Leave the pictures out while you restate every entry below word for word.

[Data excerpts]
%%

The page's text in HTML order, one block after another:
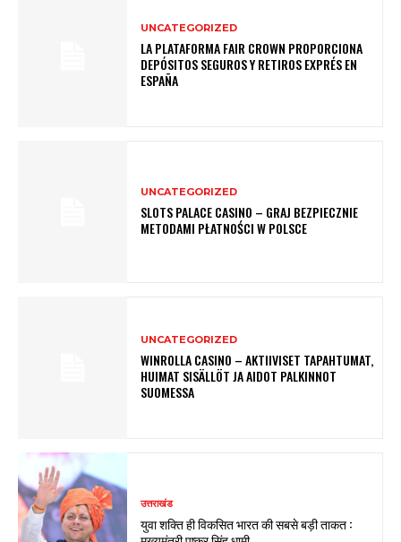
UNCATEGORIZED
LA PLATAFORMA FAIR CROWN PROPORCIONA
DEPÓSITOS SEGUROS Y RETIROS EXPRÉS EN
ESPAÑA
UNCATEGORIZED
SLOTS PALACE CASINO – GRAJ BEZPIECZNIE
METODAMI PŁATNOŚCI W POLSCE
UNCATEGORIZED
WINROLLA CASINO – AKTIIVISET TAPAHTUMAT,
HUIMAT SISÄLLÖT JA AIDOT PALKINNOT
SUOMESSA
उत्तराखंड
युवा शक्ति ही विकसित भारत की सबसे बड़ी ताकत :
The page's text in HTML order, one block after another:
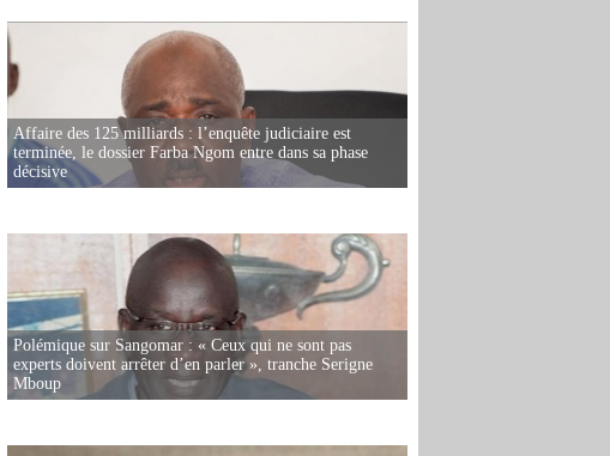
Affaire des 125 milliards : l’enquête judiciaire est
terminée, le dossier Farba Ngom entre dans sa phase
décisive
Polémique sur Sangomar : « Ceux qui ne sont pas
experts doivent arrêter d’en parler », tranche Serigne
Mboup
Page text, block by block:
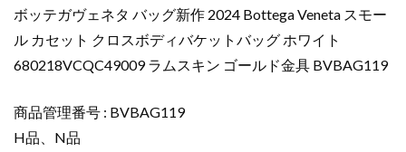
ボッテガヴェネタ バッグ新作 2024 Bottega Veneta スモー
ル カセット クロスボディバケットバッグ ホワイト
680218VCQC49009 ラムスキン ゴールド金具 BVBAG119
商品管理番号 : BVBAG119
H品、N品
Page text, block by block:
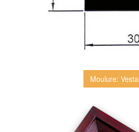
Moulure: Vesta
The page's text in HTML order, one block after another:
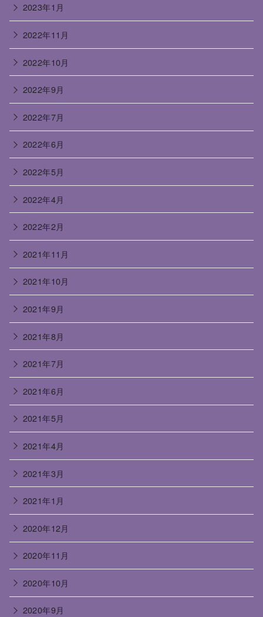
2023年1月
2022年11月
2022年10月
2022年9月
2022年7月
2022年6月
2022年5月
2022年4月
2022年2月
2021年11月
2021年10月
2021年9月
2021年8月
2021年7月
2021年6月
2021年5月
2021年4月
2021年3月
2021年1月
2020年12月
2020年11月
2020年10月
2020年9月
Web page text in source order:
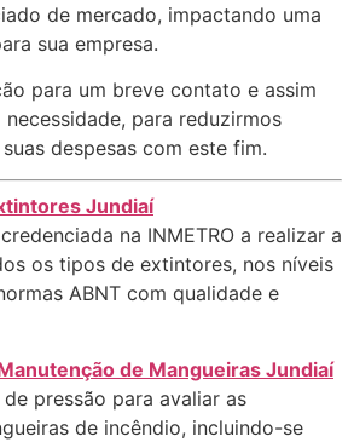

%%

** Finished task **
The page's text in HTML order, one block after another:
UNCATEGORIZED
LA PLATAFORMA FAIR CROWN PROPORCIONA
DEPÓSITOS SEGUROS Y RETIROS EXPRÉS EN
ESPAÑA
UNCATEGORIZED
SLOTS PALACE CASINO – GRAJ BEZPIECZNIE
METODAMI PŁATNOŚCI W POLSCE
UNCATEGORIZED
WINROLLA CASINO – AKTIIVISET TAPAHTUMAT,
HUIMAT SISÄLLÖT JA AIDOT PALKINNOT
SUOMESSA
उत्तराखंड
युवा शक्ति ही विकसित भारत की सबसे बड़ी ताकत :
The page's text in HTML order, one block after another:
Affaire des 125 milliards : l’enquête judiciaire est
terminée, le dossier Farba Ngom entre dans sa phase
décisive
Polémique sur Sangomar : « Ceux qui ne sont pas
experts doivent arrêter d’en parler », tranche Serigne
Mboup
Page text, block by block:
ボッテガヴェネタ バッグ新作 2024 Bottega Veneta スモー
ル カセット クロスボディバケットバッグ ホワイト
680218VCQC49009 ラムスキン ゴールド金具 BVBAG119
商品管理番号 : BVBAG119
H品、N品
Page text, block by block:
Moulure: Vesta
The page's text in HTML order, one block after another:
2023年1月
2022年11月
2022年10月
2022年9月
2022年7月
2022年6月
2022年5月
2022年4月
2022年2月
2021年11月
2021年10月
2021年9月
2021年8月
2021年7月
2021年6月
2021年5月
2021年4月
2021年3月
2021年1月
2020年12月
2020年11月
2020年10月
2020年9月
Web page text in source order:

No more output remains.